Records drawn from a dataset
>>>>

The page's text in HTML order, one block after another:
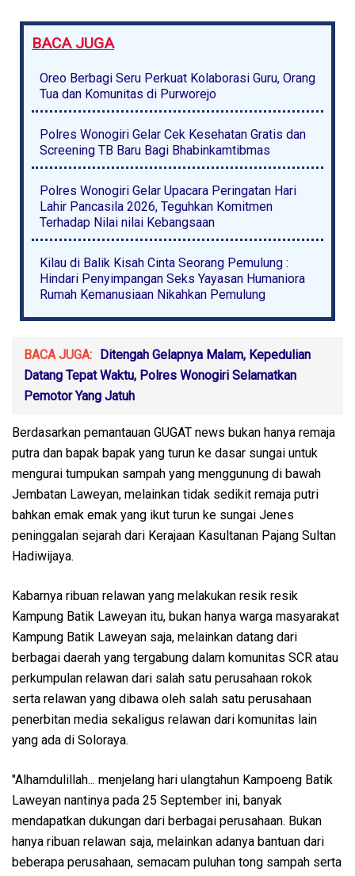
BACA JUGA
Oreo Berbagi Seru Perkuat Kolaborasi Guru, Orang
Tua dan Komunitas di Purworejo
Polres Wonogiri Gelar Cek Kesehatan Gratis dan
Screening TB Baru Bagi Bhabinkamtibmas
Polres Wonogiri Gelar Upacara Peringatan Hari
Lahir Pancasila 2026, Teguhkan Komitmen
Terhadap Nilai nilai Kebangsaan
Kilau di Balik Kisah Cinta Seorang Pemulung :
Hindari Penyimpangan Seks Yayasan Humaniora
Rumah Kemanusiaan Nikahkan Pemulung
BACA JUGA: Ditengah Gelapnya Malam, Kepedulian
Datang Tepat Waktu, Polres Wonogiri Selamatkan
Pemotor Yang Jatuh
Berdasarkan pemantauan GUGAT news bukan hanya remaja
putra dan bapak bapak yang turun ke dasar sungai untuk
mengurai tumpukan sampah yang menggunung di bawah
Jembatan Laweyan, melainkan tidak sedikit remaja putri
bahkan emak emak yang ikut turun ke sungai Jenes
peninggalan sejarah dari Kerajaan Kasultanan Pajang Sultan
Hadiwijaya.
Kabarnya ribuan relawan yang melakukan resik resik
Kampung Batik Laweyan itu, bukan hanya warga masyarakat
Kampung Batik Laweyan saja, melainkan datang dari
berbagai daerah yang tergabung dalam komunitas SCR atau
perkumpulan relawan dari salah satu perusahaan rokok
serta relawan yang dibawa oleh salah satu perusahaan
penerbitan media sekaligus relawan dari komunitas lain
yang ada di Soloraya.
"Alhamdulillah... menjelang hari ulangtahun Kampoeng Batik
Laweyan nantinya pada 25 September ini, banyak
mendapatkan dukungan dari berbagai perusahaan. Bukan
hanya ribuan relawan saja, melainkan adanya bantuan dari
beberapa perusahaan, semacam puluhan tong sampah serta
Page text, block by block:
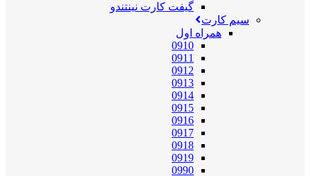
گیفت کارت نینتندو
سیم کارت
همراه اول
0910
0911
0912
0913
0914
0915
0916
0917
0918
0919
0990
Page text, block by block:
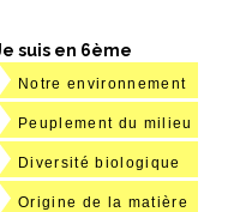
suis en 6ème
Notre environnement
Peuplement du milieu
Diversité biologique
Origine de la matière
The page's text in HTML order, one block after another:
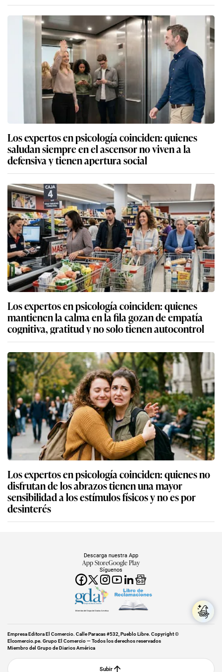
Los expertos en psicología coinciden: quienes
saludan siempre en el ascensor no viven a la
defensiva y tienen apertura social
Los expertos en psicología coinciden: quienes
mantienen la calma en la fila gozan de empatía
cognitiva, gratitud y no solo tienen autocontrol
Los expertos en psicología coinciden: quienes no
disfrutan de los abrazos tienen una mayor
sensibilidad a los estímulos físicos y no es por
desinterés
Síguenos
Descarga nuestra App
App StoreGoogle Play
Miembro del Grupo de Diarios América
Empresa Editora El Comercio. Calle Paracas #532, Pueblo Libre. Copyright ©
Elcomercio.pe. Grupo El Comercio — Todos los derechos reservados
Miembro del Grupo de Diarios América
Subir
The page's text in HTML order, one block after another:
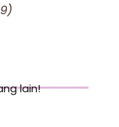
lain!
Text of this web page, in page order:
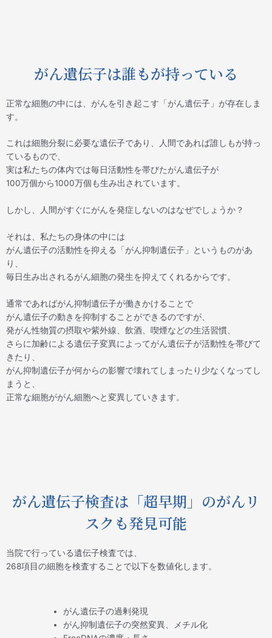
がん遺伝子は誰もが持っている
正常な細胞の中には、がんを引き起こす「がん遺伝子」が存在しま
す。
これは細胞分裂に必要な遺伝子であり、人間であれば誰しもが持っ
ているもので、
実は私たちの体内では毎日活動性を帯びたがん遺伝子が
100万個から1000万個も生み出されています。
しかし、人間がすぐにがんを発症しないのはなぜでしょうか？
それは、私たちの身体の中には
がん遺伝子の活動性を抑える「がん抑制遺伝子」というものがあ
り、
毎日生み出されるがん細胞の発生を抑えてくれるからです。
通常であればがん抑制遺伝子が働きかけることで
がん遺伝子の動きを抑制することができるのですが、
発がん性物質の摂取や紫外線、飲酒、喫煙などの生活習慣、
さらに加齢による遺伝子変異によってがん遺伝子が活動性を帯びて
きたり、
がん抑制遺伝子が何からの影響で壊れてしまったり少なくなってし
まうと、
正常な細胞ががん細胞へと変異していきます。
がん遺伝子検査は「超早期」のがんリ
スクも発見可能
当院で行っている遺伝子検査では、
268項目の細胞を検査することで以下を数値化します。
がん遺伝子の過剰発現
がん抑制遺伝子の突然変異、メチル化
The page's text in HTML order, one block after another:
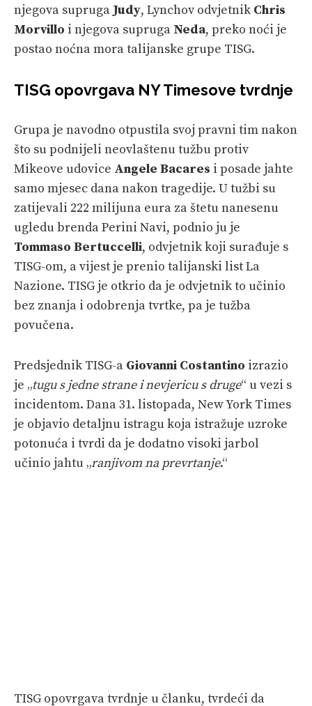
njegova supruga Judy, Lynchov odvjetnik Chris
Morvillo i njegova supruga Neda, preko noći je
postao noćna mora talijanske grupe TISG.
TISG opovrgava NY Timesove tvrdnje
Grupa je navodno otpustila svoj pravni tim nakon
što su podnijeli neovlaštenu tužbu protiv
Mikeove udovice Angele Bacares i posade jahte
samo mjesec dana nakon tragedije. U tužbi su
zatijevali 222 milijuna eura za štetu nanesenu
ugledu brenda Perini Navi, podnio ju je
Tommaso Bertuccelli, odvjetnik koji surađuje s
TISG-om, a vijest je prenio talijanski list La
Nazione. TISG je otkrio da je odvjetnik to učinio
bez znanja i odobrenja tvrtke, pa je tužba
povučena.
Predsjednik TISG-a Giovanni Costantino izrazio
je „tugu s jedne strane i nevjericu s druge“ u vezi s
incidentom. Dana 31. listopada, New York Times
je objavio detaljnu istragu koja istražuje uzroke
potonuća i tvrdi da je dodatno visoki jarbol
učinio jahtu „ranjivom na prevrtanje.“
TISG opovrgava tvrdnje u članku, tvrdeći da
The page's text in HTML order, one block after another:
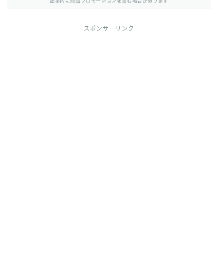
スポンサーリンク
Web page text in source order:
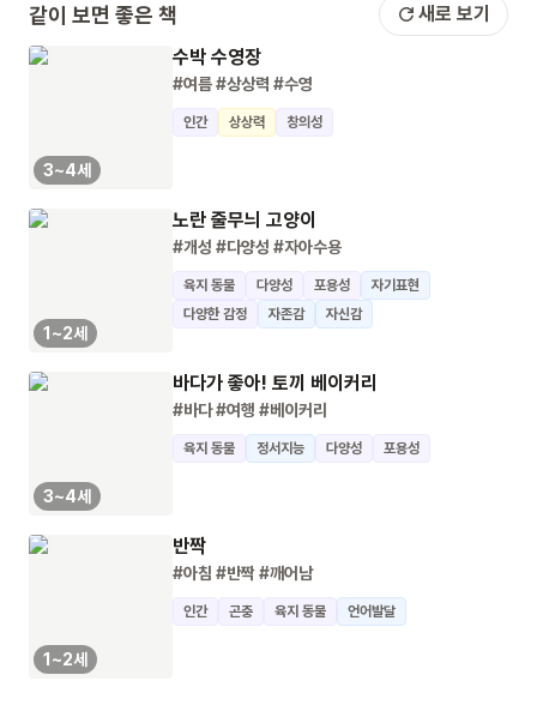
같이 보면 좋은 책 새로 보기
3~4세
수박 수영장
#여름#상상력 #수영
인간 상상력 창의성
1~2세
노란 줄무늬 고양이
#개성 #다양성 #자아수용
육지 동물 다양성 포용성
자기표현
다양한 감정
자존감 자신감
3~4세
바다가 좋아! 토끼 베이커리
#바다#여행 #베이커리
육지 동물 정서지능 다양성 포용성
1~2세
반짝
#아침 #반짝#깨어남
인간 곤충 육지 동물 언어발달
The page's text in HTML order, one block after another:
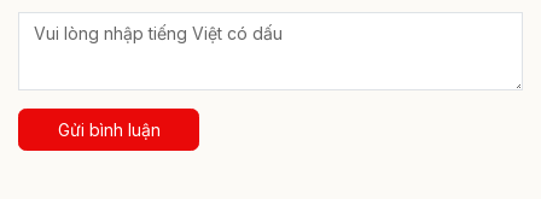
Gửi bình luận
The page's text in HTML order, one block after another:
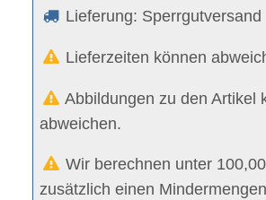
Lieferung: Sperrgutversand
Lieferzeiten können
Abbildungen zu den Artikel
abweichen.
Wir berechnen unter
zusätzlich einen
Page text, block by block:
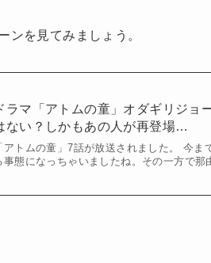
ない？しかもあの人が再登場…
アトムの童」7話が放送されました。 今ま
事態になっちゃいましたね。その一方で
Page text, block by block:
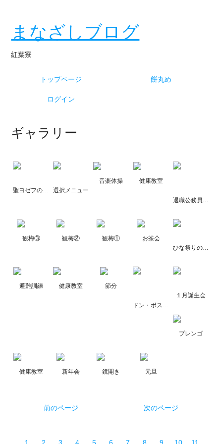
まなざしブログ
紅葉寮
トップページ 餅丸め
ログイン
ギャラリー
選択メニュー
音楽体操 健康教室
観梅③ 観梅② 観梅①
お茶会
ひな祭りの昼食
避難訓練 健康教室 節分
１月誕生会
プレンゴ
健康教室 新年会 鏡開き 元旦
前のページ 次のページ

<<<<

* [Task requirements]: Find every line in the records that has the word "saja". Copy those lines.

* [Your solution]:
Kampung Batik Laweyan saja, melainkan datang dari
hanya ribuan relawan saja, melainkan adanya bantuan dari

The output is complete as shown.